Wie weit musste sie ihn tragen, bis der Einfluss des Beruhigungsmittels nachließ? Und wie lange würde es dauern, bis sein Kreislauf die Reste der Droge abgebaut hätte?
Endlich erreichte sie den ersten Stock und stieg durch die halb geöffnete Aufzugtür hinaus. Samm lag an der Stelle, an der sie ihn zurückgelassen hatte. Sie schulterte seinen Rucksack zusätzlich zu ihrem eigenen und zog ihn hoch. Schlaff und schwer hing er in ihren Armen – achtzig Kilo Muskeln, die im Augenblick nur ein nutzloses Gewicht darstellten. Zunächst legte sie sich seinen Arm über die Schultern, dann hob sie ihn hoch und grunzte vor Anstrengung. Dabei lauschte sie, ob sich irgendwelche Verfolger näherten. Hinter ihr war es still, und auch von draußen hörte sie nichts. Dann schleppte sie sich zur Treppe und hievte Samm hinter sich her. Im Erdgeschoss musste sie sich an eine Wand lehnen und ausruhen. Dabei beobachtete sie die verwilderte Lichtung vor dem Turm. In der Nähe unterhielten sich zwei Männer. Sie hatten offenbar im Schatten eines behelfsmäßigen Wohnblocks eine Pause eingelegt und wirkten nicht sonderlich aufgeregt. Kira packte Samm und schleifte ihn durch die Lobby zur anderen Seite des Gebäudes. Auf der Ostseite, wo niemand zu sehen war, schlich sie nach draußen. Der Boden war uneben, Wurzeln und die Höhlen von Erdhörnchen bildeten Stolperfallen. Mit Samm im Schlepptau kam sie nur langsam voran.
Wenn ich nur wüsste, wo die Pferde sind!, dachte sie, aber ihr blieb keine Zeit, nach ihnen zu suchen.

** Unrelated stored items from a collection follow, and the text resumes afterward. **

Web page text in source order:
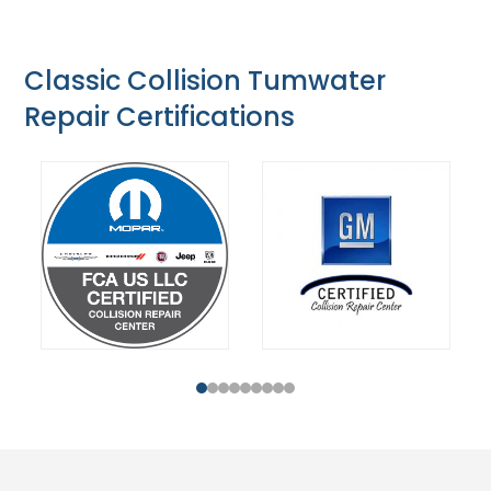
Classic Collision Tumwater
Repair Certifications
123456789
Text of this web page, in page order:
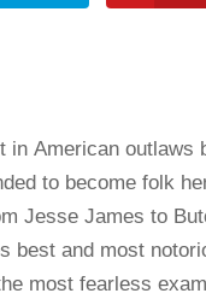
in American outlaws
to become folk
Jesse James to
best and most
most fearless
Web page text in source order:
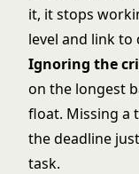
it, it stops
level and link to
Ignoring the
on the longest
float. Missing a
the deadline
task.
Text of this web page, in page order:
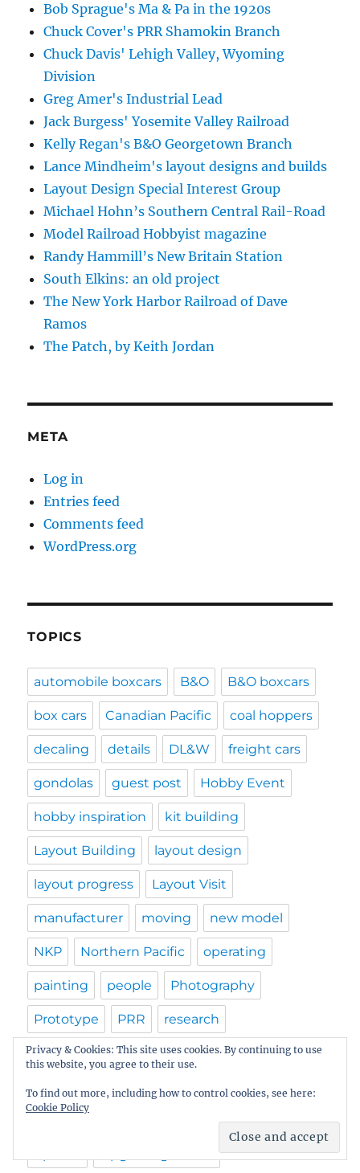
Bob Sprague's Ma & Pa in the 1920s
Chuck Cover's PRR Shamokin Branch
Chuck Davis' Lehigh Valley, Wyoming
Division
Greg Amer's Industrial Lead
Jack Burgess' Yosemite Valley Railroad
Kelly Regan's B&O Georgetown Branch
Lance Mindheim's layout designs and builds
Layout Design Special Interest Group
Michael Hohn’s Southern Central Rail-Road
Model Railroad Hobbyist magazine
Randy Hammill’s New Britain Station
South Elkins: an old project
The New York Harbor Railroad of Dave
Ramos
The Patch, by Keith Jordan
META
Log in
Entries feed
Comments feed
WordPress.org
TOPICS
automobile boxcars B&O B&O boxcars
box cars Canadian Pacific coal hoppers
decaling details DL&W freight cars
gondolas guest post Hobby Event
hobby inspiration kit building
Layout Building layout design
layout progress Layout Visit
manufacturer moving new model
NKP Northern Pacific operating
painting people Photography
Prototype PRR research
resin freight car kits resources
RPM calendar RPM Meet Shawmut
track installation
Privacy & Cookies: This site uses cookies. By continuing to use
this website, you agree to their use.
To find out more, including how to control cookies, see here:
Cookie Policy
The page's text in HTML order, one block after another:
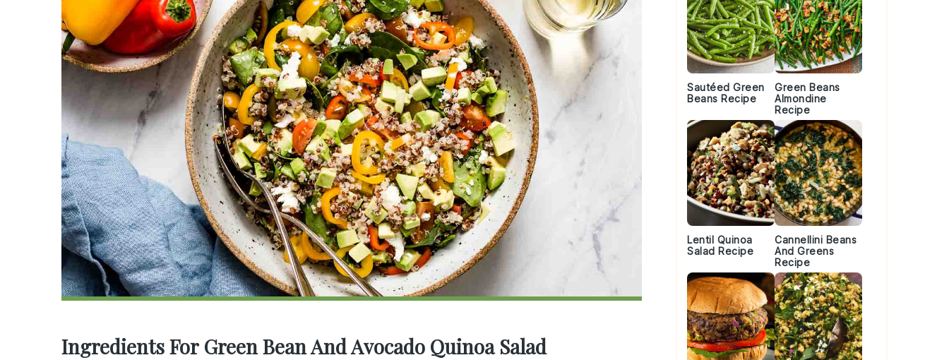
Ingredients For Green Bean And Avocado Quinoa Salad
Sautéed Green
Beans Recipe
Green Beans
Almondine
Recipe
Lentil Quinoa
Salad Recipe
Cannellini Beans
And Greens
Recipe
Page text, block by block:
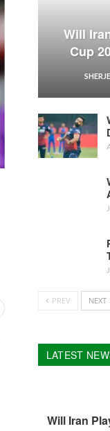
Will
Cup
PREV NEXT
LATEST
Will Iran
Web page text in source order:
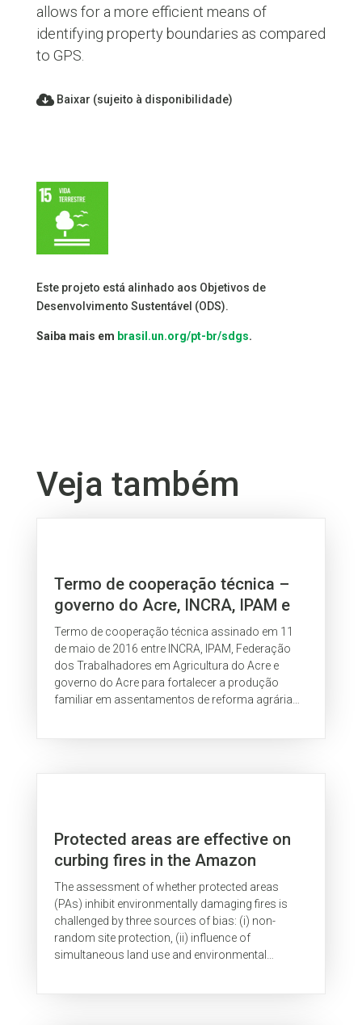
allows for a more efficient means of
identifying property boundaries as compared
to GPS.
Baixar (sujeito à disponibilidade)
Este projeto está alinhado aos Objetivos de
Desenvolvimento Sustentável (ODS).
Saiba mais em brasil.un.org/pt-br/sdgs.
Veja também
Termo de cooperação técnica –
governo do Acre, INCRA, IPAM e
Fetacre
Termo de cooperação técnica assinado em 11
de maio de 2016 entre INCRA, IPAM, Federação
dos Trabalhadores em Agricultura do Acre e
governo do Acre para fortalecer a produção
familiar em assentamentos de reforma agrária
Protected areas are effective on
curbing fires in the Amazon
The assessment of whether protected areas
(PAs) inhibit environmentally damaging fires is
challenged by three sources of bias: (i) non-
random site protection, (ii) influence of
simultaneous land use and environmental
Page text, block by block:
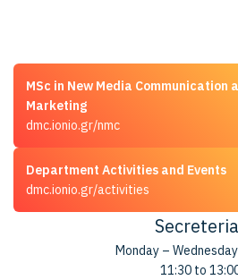
MSc in New Media Communication
Marketing
dmc.ionio.gr/nmc
Department Activities and Events
dmc.ionio.gr/activities
Monday –
11:30 to
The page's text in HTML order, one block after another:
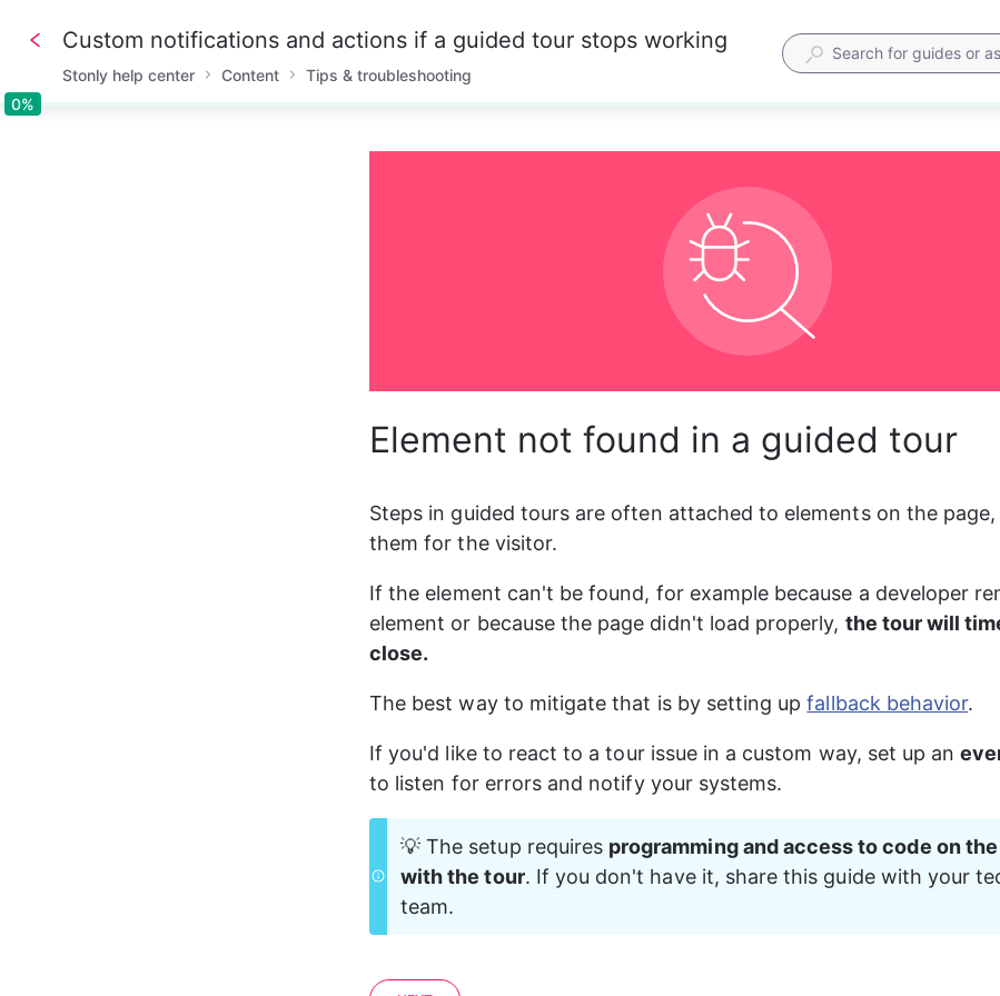
0%0%
Custom notifications and actions if a guided tour stops working
Stonly help center Content Tips & troubleshooting
Element not found in a guided tour
Steps in guided tours are often attached to elements on the
them for the visitor.
If the element can't be found, for example because a developer
element or because the page didn't load properly, the tour will
close.
The best way to mitigate that is by setting up fallback behavior.
If you'd like to react to a tour issue in a custom way, set up an
to listen for errors and notify your systems.
💡 The setup requires programming and access to code on the
with the tour. If you don't have it, share this guide with your
team.
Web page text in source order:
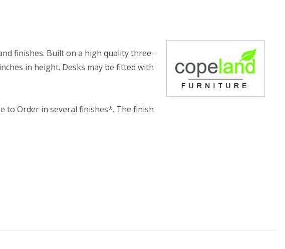
finishes. Built on a high quality three-
in height. Desks may be fitted with
to Order in several finishes*. The finish
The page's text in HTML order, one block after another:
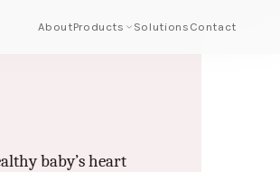
AboutProducts Solutions Contact
baby’s heart
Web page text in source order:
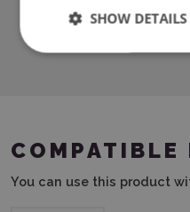
COMPATIBLE
You can use this product
SHOW DETAILS
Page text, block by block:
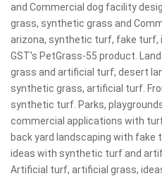
and Commercial dog facility
grass, synthetic grass and
arizona, synthetic turf, fake turf,
GST's PetGrass-55 product.
grass and artificial turf, desert
synthetic grass, artificial turf.
synthetic turf. Parks,
commercial applications with
back yard landscaping with
ideas with synthetic turf and
Artificial turf, artificial grass,
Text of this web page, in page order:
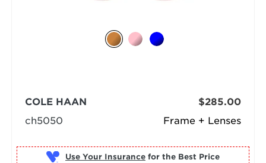
Frame + Lenses
COLE HAAN
ch5050
$285.00
Use Your Insurance for the Best Price
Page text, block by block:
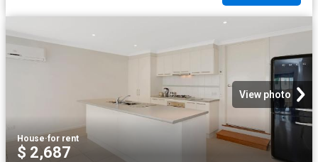
View photo
House·for rent
$ 2,687
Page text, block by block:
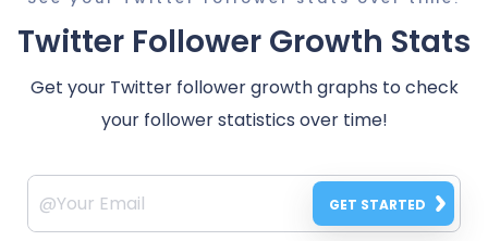
Twitter Follower Growth Stats
Get your Twitter follower growth graphs to check
your follower statistics over time!
GET STARTED
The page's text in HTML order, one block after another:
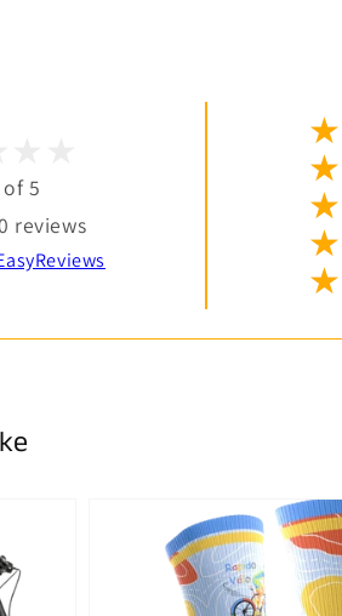
5
reviews
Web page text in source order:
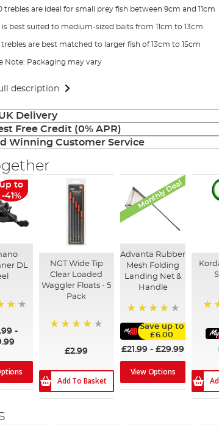
trebles are ideal for small prey fish between 9cm and 11cm
is best suited to medium-sized baits from 11cm to 13cm
trebles are best matched to larger fish of 13cm to 15cm
Note: Packaging may vary
description
Delivery
Free Credit (0% APR)
Winning Customer Service
up to
-41%
DL
-
NGT Wide Tip
Clear Loaded
Waggler Floats - 5
Pack
£2.99
Add To Basket
Monthly Deal
Advanta Rubber
Mesh Folding
Landing Net &
Handle
90%
Save up to
£6.00
£21.99 - £29.99
View Options

Wenn sie die Sicherung der Partials in sich trug, dann konnte sie Vales Partials und damit auch dem Reservat den Tod bringen – letzten Endes sogar allen Menschen und Partials. Kira war eine lebende Bombe, und sie zu zerstören, bevor sie losging, war Vale möglicherweise wichtiger als jedes andere Ziel. Er würde sein Geheimnis, seine Autorität, buchstäblich alles aufs Spiel setzen, um die Menschheit zu beschützen. Also blieb ihr nur die Wahl zwischen Flucht und Tod.
Als sie den Rand der Lichtung erreichte, kam ein Mann um die Ecke des nächsten Gebäudes. Er hielt überrascht inne. Sie biss die Zähne zusammen, weil Samms Gewicht sie fast zu Boden zwang, und drängte sich an ihm vorbei. »Hallo!«, sagte er. »Geht es ihm nicht gut?«
»Er ist ohnmächtig«, erklärte Kira. »Er braucht nur etwas frische Luft.« Wir müssen zum Tor, dachte sie. Wenn wir das Tor erreicht haben, wird alles gut.